§ REQUIREMENT
For the entries below, copy exactly the line that contains "Neural Networks (Zhao et al.) (104, 1827)" through the line that contains "Design Methodology [57, 140]", both ends included, and exclude all pictures.

Source records
◆ ◆ ◆ ◆ ◆

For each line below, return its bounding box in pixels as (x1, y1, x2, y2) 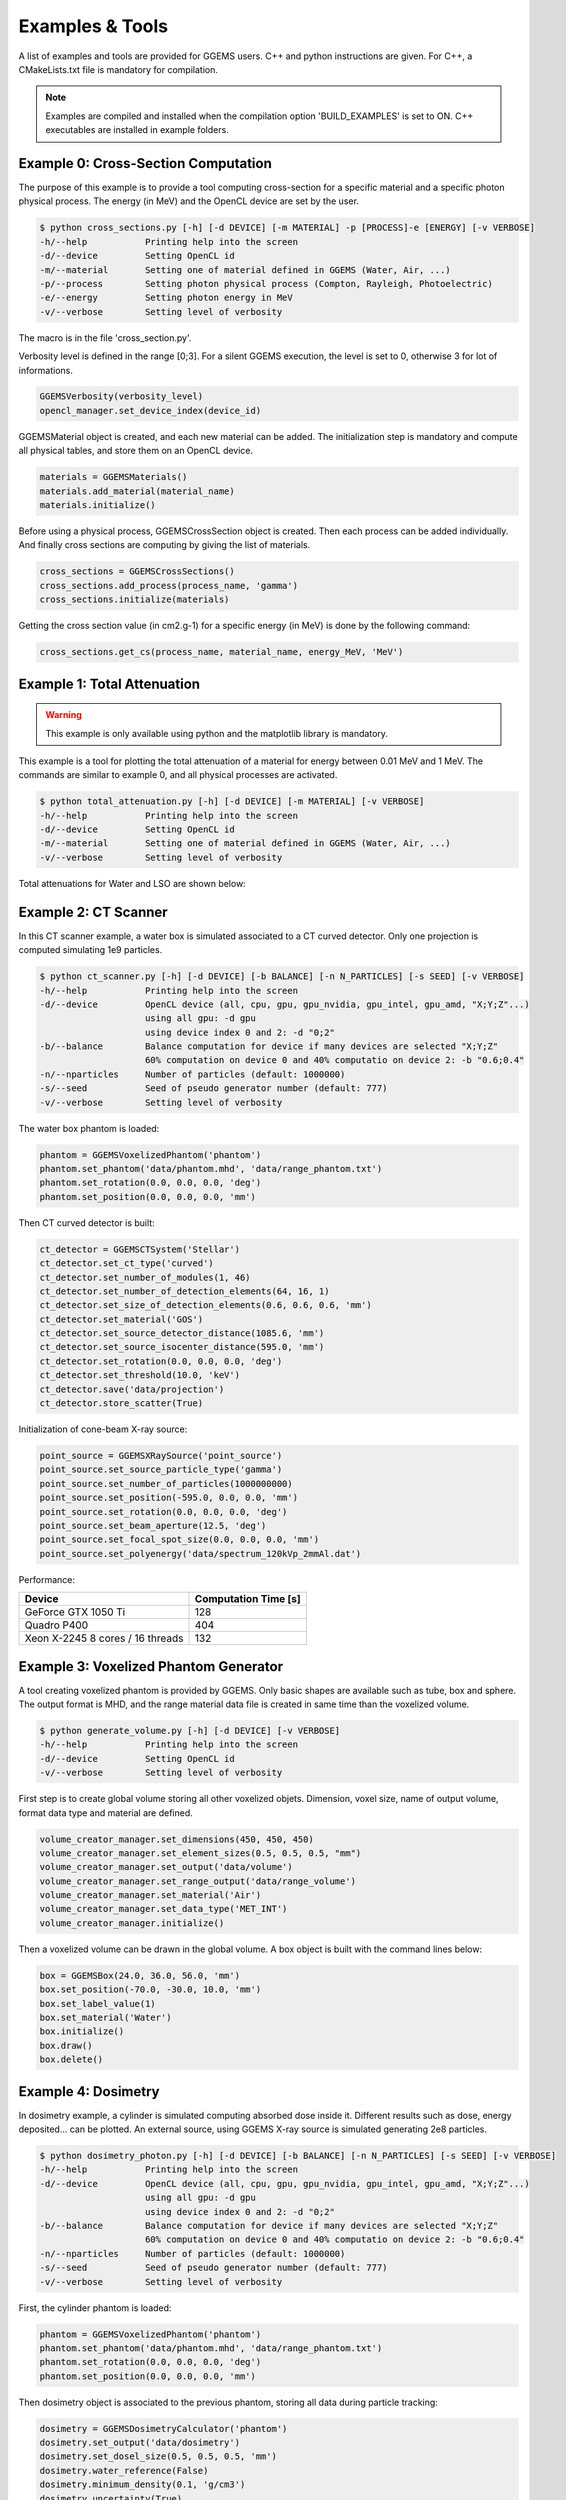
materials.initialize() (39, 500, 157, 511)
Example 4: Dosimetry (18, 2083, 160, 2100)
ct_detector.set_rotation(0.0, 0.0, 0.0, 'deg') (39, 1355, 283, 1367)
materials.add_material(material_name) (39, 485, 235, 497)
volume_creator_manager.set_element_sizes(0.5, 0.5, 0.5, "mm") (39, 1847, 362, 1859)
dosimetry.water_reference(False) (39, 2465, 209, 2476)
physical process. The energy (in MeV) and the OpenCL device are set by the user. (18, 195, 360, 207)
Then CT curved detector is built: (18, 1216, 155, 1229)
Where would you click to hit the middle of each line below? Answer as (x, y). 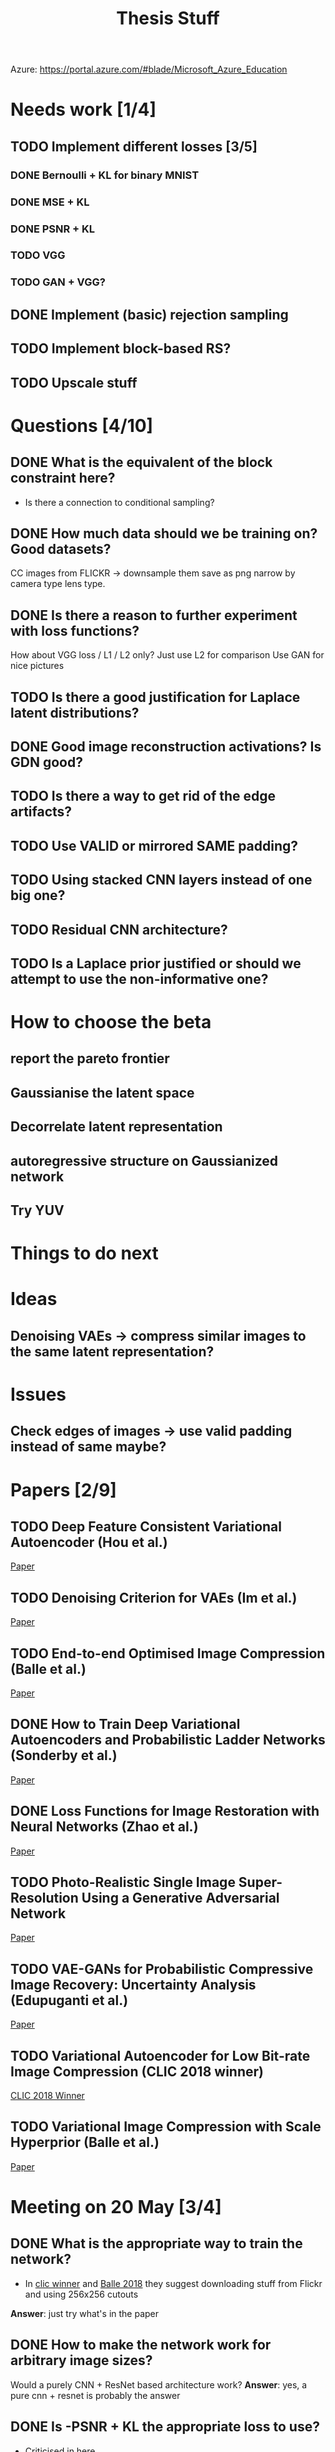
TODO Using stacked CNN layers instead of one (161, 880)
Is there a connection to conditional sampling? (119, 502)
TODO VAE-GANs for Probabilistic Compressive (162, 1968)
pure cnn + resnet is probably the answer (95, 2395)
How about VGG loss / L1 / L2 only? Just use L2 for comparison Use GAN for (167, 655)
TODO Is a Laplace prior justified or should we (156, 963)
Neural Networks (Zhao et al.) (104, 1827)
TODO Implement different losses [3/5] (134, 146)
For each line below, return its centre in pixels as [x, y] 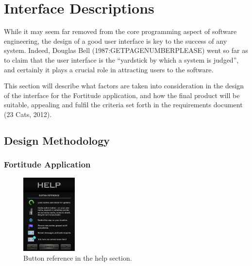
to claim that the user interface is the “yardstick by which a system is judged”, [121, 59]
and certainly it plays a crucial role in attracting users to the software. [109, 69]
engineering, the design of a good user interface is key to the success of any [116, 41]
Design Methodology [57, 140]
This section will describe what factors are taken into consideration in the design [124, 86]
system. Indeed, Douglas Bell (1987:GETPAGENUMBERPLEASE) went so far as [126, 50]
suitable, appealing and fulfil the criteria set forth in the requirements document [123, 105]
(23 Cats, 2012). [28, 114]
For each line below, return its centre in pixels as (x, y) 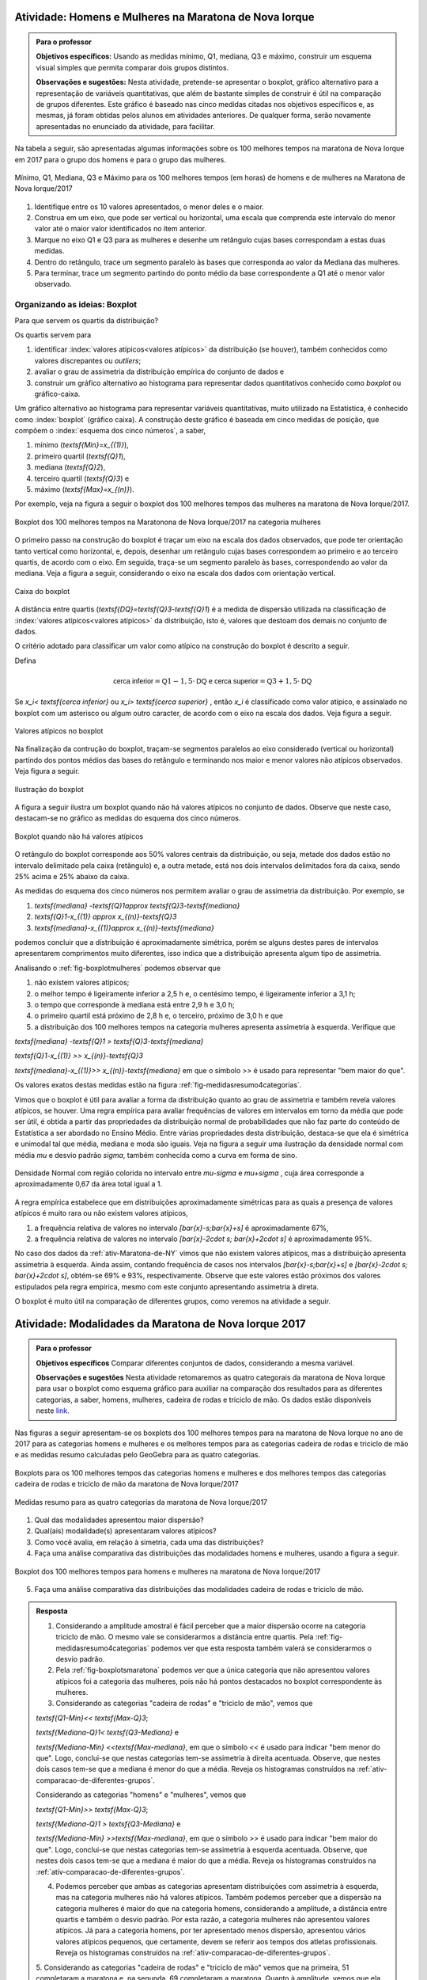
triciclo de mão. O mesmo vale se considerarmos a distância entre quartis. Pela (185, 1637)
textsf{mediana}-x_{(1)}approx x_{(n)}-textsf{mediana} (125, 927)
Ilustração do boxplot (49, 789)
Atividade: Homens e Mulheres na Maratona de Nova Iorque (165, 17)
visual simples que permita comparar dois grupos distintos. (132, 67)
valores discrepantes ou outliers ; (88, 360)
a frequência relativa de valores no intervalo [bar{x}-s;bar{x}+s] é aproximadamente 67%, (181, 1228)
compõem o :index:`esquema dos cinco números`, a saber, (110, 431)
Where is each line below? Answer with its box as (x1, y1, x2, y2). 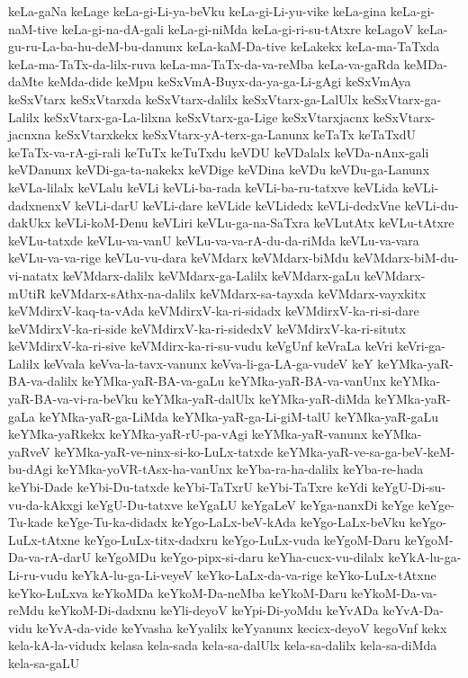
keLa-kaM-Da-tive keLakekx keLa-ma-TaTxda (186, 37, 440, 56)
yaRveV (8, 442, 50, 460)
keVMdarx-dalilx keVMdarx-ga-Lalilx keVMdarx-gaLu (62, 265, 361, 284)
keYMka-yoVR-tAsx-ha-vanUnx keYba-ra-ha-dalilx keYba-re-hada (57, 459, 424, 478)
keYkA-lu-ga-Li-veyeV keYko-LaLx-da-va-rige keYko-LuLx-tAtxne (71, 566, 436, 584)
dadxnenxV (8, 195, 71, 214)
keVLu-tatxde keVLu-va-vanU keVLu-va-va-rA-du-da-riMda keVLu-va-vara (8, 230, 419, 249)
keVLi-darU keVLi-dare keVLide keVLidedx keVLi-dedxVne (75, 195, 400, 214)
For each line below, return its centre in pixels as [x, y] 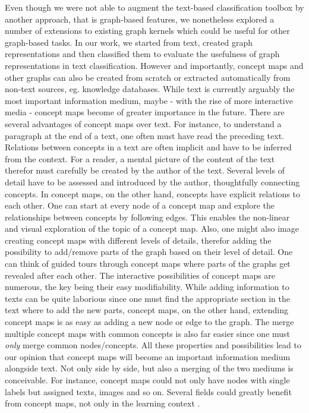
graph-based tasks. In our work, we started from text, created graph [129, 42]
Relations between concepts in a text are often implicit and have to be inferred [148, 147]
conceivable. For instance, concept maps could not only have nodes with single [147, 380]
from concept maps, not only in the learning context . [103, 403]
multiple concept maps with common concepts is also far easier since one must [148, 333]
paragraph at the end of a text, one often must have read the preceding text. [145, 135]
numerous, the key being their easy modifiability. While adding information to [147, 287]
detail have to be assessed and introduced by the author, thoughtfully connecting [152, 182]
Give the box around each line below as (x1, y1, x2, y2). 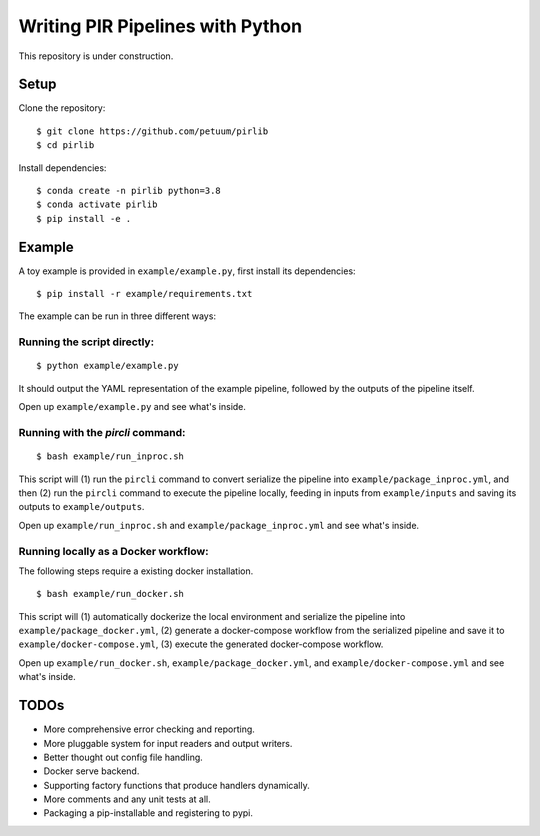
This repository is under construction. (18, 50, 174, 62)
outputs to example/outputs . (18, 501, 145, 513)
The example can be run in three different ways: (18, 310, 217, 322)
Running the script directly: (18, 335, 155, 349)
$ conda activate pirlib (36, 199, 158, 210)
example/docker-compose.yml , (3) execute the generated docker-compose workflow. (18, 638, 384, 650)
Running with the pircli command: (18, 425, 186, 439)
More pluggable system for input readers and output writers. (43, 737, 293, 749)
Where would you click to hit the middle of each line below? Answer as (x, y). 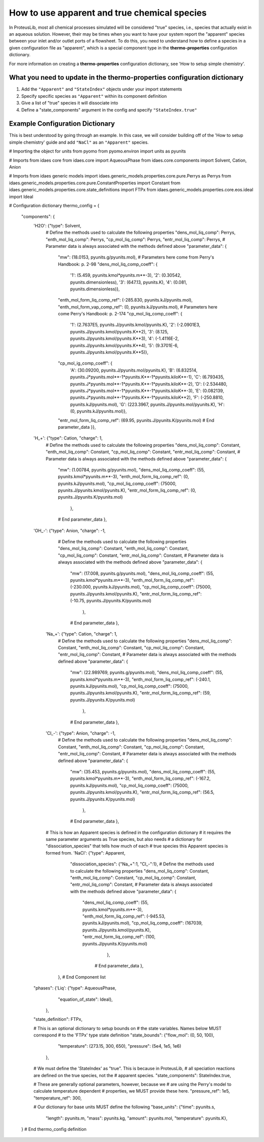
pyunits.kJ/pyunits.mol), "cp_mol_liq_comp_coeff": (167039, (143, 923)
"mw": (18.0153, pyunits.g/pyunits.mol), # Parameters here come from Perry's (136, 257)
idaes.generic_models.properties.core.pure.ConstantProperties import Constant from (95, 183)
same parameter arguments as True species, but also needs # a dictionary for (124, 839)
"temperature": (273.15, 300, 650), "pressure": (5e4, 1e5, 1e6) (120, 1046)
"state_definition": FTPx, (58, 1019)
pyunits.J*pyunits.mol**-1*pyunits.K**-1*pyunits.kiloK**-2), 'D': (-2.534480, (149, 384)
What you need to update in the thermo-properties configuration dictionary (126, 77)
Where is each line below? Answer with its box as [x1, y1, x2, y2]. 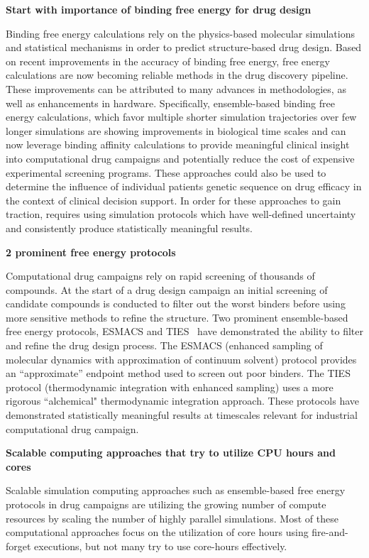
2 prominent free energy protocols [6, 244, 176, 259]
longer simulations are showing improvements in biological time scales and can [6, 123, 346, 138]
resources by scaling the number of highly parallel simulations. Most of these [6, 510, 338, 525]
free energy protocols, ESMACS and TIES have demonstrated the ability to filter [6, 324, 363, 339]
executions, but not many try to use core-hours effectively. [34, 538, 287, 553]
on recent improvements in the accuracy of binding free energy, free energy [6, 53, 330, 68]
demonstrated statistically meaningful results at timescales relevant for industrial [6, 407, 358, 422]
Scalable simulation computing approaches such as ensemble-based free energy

◆ ◆ ◆ ◆ ◆

§ ANSWER FOR THIS EXERCISE
Neural Networks (Zhao et al.) (104, 1827)
TODO Implement different losses [3/5] (134, 146)
For each line below, return its centre in pixels as [x, y] 
to claim that the user interface is the “yardstick by which a system is judged”, [121, 59]
and certainly it plays a crucial role in attracting users to the software. [109, 69]
engineering, the design of a good user interface is key to the success of any [116, 41]
Design Methodology [57, 140]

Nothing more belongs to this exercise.